How to Sync to Manually
Step 1: Understand the Data Structure in Tempo
Begin by analyzing the data structure within Tempo. Identify the types of data, format, and fields you need to extract. This understanding is critical to ensure compatibility with MongoDB's document-oriented storage model. Document the schema and any transformations required to map data fields appropriately.
Step 2: Extract Data from Tempo
Develop a script or use Tempo's native export functions to extract data. This could be done using REST API calls if Tempo provides such an interface. Ensure that the data is exported in a structured format like JSON or CSV, which can be easily transformed and imported into MongoDB.
Step 3: Transform Data to MongoDB-Compatible Format
Once you have the data extracted, you may need to transform it to ensure compatibility with MongoDB's BSON document structure.
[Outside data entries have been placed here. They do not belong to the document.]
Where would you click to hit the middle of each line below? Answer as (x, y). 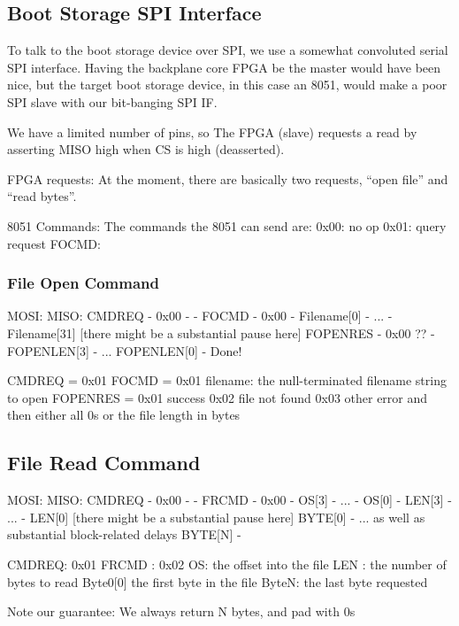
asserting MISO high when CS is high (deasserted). (146, 149)
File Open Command (84, 283)
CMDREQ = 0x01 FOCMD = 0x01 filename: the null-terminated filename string (227, 380)
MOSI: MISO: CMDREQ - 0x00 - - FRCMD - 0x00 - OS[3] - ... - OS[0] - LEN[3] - (229, 500)
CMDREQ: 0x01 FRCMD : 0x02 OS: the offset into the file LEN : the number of (227, 564)
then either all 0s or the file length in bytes (124, 415)
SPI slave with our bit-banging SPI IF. (112, 101)
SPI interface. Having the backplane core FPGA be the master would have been (224, 67)
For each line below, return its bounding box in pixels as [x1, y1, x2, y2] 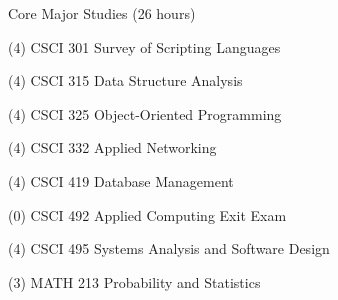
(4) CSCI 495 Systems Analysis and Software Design [8, 238, 330, 259]
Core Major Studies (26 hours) [8, 3, 196, 23]
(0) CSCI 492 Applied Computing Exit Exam [8, 204, 287, 225]
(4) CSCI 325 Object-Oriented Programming [8, 103, 282, 124]
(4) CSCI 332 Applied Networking [8, 137, 217, 158]
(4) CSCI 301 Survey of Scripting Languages [8, 36, 281, 57]
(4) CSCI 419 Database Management [8, 170, 234, 191]
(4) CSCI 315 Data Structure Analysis [8, 70, 243, 91]
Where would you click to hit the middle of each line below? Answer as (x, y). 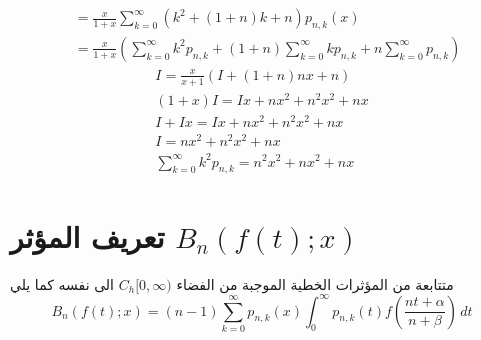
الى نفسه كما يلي (62, 283)
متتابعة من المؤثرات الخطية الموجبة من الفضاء (315, 283)
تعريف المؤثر (87, 235)
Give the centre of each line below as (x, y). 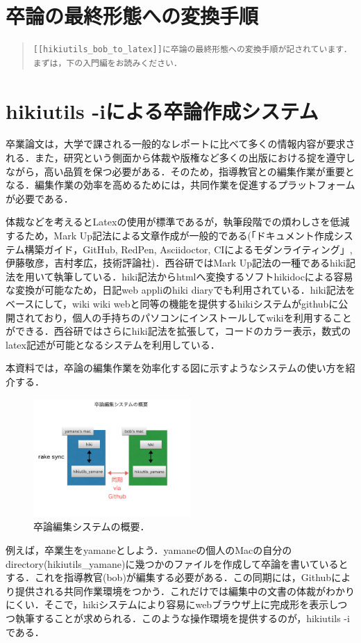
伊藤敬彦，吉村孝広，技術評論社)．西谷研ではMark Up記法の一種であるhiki (176, 263)
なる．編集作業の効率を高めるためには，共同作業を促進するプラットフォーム (180, 185)
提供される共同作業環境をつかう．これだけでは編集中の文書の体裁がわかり (185, 590)
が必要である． (40, 198)
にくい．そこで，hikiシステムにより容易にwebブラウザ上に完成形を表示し (172, 604)
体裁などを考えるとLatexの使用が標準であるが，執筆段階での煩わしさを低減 (178, 222)
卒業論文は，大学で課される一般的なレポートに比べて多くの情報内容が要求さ (180, 144)
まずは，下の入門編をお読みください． (107, 63)
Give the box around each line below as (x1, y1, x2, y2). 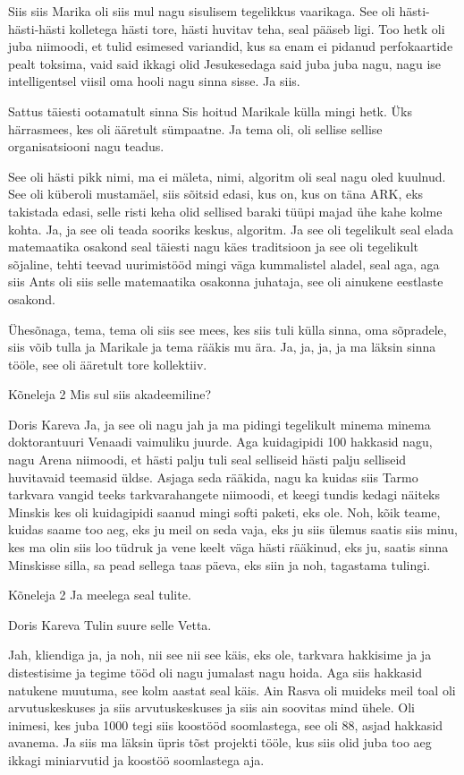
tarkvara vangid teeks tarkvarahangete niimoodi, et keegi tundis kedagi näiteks (8, 485, 441, 504)
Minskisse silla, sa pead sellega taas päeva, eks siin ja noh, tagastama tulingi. (8, 555, 431, 574)
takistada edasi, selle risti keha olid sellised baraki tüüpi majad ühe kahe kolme (8, 201, 443, 220)
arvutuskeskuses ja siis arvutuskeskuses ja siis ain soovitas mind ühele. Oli (8, 698, 415, 717)
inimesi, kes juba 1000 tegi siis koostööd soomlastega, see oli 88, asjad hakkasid (8, 715, 443, 734)
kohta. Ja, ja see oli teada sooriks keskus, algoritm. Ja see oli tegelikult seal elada (8, 219, 453, 238)
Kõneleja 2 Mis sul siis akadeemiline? (8, 385, 212, 404)
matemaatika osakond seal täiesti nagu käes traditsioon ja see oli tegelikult (8, 237, 418, 256)

If your data is in CSV, convert it to JSON. Use a programming language like Python, JavaScript, or Java to write scripts for any necessary data transformations.
Step 4: Set Up MongoDB Environment
Prepare your MongoDB environment by creating the necessary databases and collections where your data will reside. If you haven't installed MongoDB yet, download it from the official MongoDB website and follow installation instructions suitable for your operating system. Use `mongo` shell or MongoDB Compass for database and collection creation.
Step 5: Write a Data Import Script
Write a custom script to import the transformed data into MongoDB. You can use Python with the `pymongo` library or Node.js with the `mongodb` package. The script should read the transformed JSON files and insert them into the appropriate MongoDB collections.
Step 6: Execute the Data Import Process
Run your import script to transfer the data from the extracted files into MongoDB. Monitor the process to ensure all data is correctly inserted. Handle any errors by logging them and rerunning the import for failed data entries if necessary.
Step 7: Verify and Validate the Data in MongoDB
After the import, verify the data integrity in MongoDB. Use queries to check if all records are present and correctly structured. Compare a sample of records between Tempo and MongoDB to ensure data fidelity. Make any necessary adjustments and rerun the import if discrepancies are found.